## [DATA SUPPLIED]
*** Begin section ***
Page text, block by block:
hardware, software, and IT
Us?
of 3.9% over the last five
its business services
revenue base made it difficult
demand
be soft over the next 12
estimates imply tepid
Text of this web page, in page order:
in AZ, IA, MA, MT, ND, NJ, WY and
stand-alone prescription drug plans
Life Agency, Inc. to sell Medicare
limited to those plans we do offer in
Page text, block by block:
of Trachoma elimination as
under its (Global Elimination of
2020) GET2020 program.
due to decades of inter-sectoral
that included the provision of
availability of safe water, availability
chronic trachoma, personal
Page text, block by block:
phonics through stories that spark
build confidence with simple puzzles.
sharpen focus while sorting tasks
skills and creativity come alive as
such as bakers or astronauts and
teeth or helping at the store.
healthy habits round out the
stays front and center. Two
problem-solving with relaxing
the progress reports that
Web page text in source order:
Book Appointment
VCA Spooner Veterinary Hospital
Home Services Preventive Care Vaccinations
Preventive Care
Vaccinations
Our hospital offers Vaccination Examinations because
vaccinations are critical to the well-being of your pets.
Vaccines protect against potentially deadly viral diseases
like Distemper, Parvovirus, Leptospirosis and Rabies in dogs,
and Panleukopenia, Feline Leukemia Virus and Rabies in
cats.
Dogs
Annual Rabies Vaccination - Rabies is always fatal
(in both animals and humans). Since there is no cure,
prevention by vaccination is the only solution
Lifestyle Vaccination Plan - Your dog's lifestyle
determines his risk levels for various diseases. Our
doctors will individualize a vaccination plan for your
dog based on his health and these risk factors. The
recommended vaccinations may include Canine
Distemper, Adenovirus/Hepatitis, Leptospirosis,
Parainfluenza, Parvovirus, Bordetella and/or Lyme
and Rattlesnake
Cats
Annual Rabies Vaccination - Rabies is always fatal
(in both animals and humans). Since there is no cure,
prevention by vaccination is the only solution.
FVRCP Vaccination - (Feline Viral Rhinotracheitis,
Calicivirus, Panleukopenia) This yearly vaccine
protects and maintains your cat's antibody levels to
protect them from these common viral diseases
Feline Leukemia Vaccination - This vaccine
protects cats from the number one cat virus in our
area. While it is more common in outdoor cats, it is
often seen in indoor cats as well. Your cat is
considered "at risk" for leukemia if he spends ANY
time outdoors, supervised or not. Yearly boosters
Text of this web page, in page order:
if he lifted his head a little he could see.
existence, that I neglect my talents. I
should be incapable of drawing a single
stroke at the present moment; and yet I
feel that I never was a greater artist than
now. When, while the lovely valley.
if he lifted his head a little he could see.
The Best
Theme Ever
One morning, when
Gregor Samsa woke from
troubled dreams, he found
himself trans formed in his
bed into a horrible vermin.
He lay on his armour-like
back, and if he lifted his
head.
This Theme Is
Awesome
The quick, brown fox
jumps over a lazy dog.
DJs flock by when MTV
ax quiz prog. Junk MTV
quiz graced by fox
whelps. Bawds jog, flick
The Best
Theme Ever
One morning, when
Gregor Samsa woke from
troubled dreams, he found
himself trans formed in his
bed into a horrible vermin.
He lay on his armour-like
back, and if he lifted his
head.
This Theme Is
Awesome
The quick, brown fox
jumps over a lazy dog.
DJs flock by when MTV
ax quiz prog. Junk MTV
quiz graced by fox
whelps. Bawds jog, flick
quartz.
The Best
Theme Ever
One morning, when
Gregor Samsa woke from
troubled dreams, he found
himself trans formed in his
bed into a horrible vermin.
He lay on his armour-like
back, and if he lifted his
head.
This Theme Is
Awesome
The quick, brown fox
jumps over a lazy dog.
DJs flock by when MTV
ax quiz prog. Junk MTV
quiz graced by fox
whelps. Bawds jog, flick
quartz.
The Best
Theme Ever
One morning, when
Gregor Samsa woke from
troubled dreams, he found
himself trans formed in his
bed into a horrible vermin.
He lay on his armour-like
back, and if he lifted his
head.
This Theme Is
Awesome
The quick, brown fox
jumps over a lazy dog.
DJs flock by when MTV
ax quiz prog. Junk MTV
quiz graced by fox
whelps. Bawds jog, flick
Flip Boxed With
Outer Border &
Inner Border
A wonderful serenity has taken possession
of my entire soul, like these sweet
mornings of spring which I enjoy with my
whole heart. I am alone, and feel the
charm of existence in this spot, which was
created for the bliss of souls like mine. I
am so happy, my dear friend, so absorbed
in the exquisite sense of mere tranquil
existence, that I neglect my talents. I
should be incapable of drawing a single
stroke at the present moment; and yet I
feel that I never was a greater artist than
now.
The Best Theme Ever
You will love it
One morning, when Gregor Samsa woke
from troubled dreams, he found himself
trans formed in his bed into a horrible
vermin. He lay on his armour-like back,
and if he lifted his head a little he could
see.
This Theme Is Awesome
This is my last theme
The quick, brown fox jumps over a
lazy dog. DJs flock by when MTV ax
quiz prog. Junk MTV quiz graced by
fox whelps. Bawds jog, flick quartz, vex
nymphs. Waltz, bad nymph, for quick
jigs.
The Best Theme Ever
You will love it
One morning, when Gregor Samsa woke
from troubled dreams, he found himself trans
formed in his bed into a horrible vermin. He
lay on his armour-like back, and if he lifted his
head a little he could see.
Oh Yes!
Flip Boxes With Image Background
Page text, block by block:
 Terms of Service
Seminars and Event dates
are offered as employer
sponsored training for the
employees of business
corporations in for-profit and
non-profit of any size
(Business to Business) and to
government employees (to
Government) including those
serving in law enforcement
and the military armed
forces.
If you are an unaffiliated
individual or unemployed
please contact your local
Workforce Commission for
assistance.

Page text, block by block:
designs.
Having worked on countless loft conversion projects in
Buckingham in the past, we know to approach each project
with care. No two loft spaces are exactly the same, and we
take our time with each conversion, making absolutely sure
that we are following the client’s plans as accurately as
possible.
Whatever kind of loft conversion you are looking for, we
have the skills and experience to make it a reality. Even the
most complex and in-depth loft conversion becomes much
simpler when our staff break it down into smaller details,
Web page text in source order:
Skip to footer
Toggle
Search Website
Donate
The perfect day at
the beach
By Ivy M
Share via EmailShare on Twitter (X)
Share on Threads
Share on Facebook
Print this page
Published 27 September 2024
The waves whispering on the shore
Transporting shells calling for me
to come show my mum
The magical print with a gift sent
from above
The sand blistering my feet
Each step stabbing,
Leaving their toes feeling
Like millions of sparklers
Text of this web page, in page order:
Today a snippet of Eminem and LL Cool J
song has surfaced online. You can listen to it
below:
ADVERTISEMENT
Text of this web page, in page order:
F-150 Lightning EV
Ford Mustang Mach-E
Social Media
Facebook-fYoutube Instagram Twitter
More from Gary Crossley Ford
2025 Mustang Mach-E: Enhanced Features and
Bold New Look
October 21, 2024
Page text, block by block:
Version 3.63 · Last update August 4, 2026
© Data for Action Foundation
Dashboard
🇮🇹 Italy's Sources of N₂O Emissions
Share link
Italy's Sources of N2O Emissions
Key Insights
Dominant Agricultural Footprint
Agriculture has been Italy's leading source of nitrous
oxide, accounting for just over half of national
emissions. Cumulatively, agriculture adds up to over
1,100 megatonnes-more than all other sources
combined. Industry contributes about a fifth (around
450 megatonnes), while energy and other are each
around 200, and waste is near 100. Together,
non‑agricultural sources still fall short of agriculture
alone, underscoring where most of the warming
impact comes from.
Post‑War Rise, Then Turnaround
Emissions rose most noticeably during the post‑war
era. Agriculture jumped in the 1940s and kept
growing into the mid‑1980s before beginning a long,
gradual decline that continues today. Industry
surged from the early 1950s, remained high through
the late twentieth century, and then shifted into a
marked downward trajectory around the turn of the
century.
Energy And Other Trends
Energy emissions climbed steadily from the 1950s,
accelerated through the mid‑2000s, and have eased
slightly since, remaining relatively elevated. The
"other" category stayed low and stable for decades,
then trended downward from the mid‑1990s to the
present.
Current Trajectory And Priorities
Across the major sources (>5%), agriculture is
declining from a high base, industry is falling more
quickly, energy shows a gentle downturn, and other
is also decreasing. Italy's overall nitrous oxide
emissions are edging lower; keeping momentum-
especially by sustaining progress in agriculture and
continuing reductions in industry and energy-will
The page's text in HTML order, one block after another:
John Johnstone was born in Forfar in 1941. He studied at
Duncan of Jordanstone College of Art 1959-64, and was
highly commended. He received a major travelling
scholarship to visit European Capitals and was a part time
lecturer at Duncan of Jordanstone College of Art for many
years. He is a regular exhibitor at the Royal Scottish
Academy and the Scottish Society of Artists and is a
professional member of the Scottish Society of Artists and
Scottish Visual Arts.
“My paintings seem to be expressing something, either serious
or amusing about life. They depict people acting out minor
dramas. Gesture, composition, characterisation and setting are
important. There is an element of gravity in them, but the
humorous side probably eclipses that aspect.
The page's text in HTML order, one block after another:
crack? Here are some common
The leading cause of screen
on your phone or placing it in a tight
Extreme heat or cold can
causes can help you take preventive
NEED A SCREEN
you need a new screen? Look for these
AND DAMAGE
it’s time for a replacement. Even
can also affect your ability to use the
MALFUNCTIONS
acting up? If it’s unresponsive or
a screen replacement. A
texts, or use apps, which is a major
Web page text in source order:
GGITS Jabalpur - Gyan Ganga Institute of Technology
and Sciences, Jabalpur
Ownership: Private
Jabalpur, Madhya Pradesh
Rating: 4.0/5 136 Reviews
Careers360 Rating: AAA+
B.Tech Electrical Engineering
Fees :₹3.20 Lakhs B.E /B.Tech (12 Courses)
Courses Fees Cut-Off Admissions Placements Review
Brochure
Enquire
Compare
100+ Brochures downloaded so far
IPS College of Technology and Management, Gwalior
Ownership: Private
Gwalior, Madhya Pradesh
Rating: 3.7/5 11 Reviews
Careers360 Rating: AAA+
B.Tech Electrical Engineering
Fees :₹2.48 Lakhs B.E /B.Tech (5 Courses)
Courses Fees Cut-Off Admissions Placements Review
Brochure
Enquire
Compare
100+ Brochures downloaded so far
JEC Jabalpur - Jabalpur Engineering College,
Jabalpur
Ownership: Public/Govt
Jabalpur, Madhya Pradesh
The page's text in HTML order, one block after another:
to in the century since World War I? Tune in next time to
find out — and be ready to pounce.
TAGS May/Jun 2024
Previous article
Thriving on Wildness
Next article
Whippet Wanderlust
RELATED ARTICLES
*** End section ***
## [WHAT IS NEEDED]
Could you copy exactly the lines from the first line of the records above through the line containing "due to decades of inter-sectoral", both included, and nothing else?

## [ANSWER BELOW]
Page text, block by block:
hardware, software, and IT
Us?
of 3.9% over the last five
its business services
revenue base made it difficult
demand
be soft over the next 12
estimates imply tepid
Text of this web page, in page order:
in AZ, IA, MA, MT, ND, NJ, WY and
stand-alone prescription drug plans
Life Agency, Inc. to sell Medicare
limited to those plans we do offer in
Page text, block by block:
of Trachoma elimination as
under its (Global Elimination of
2020) GET2020 program.
due to decades of inter-sectoral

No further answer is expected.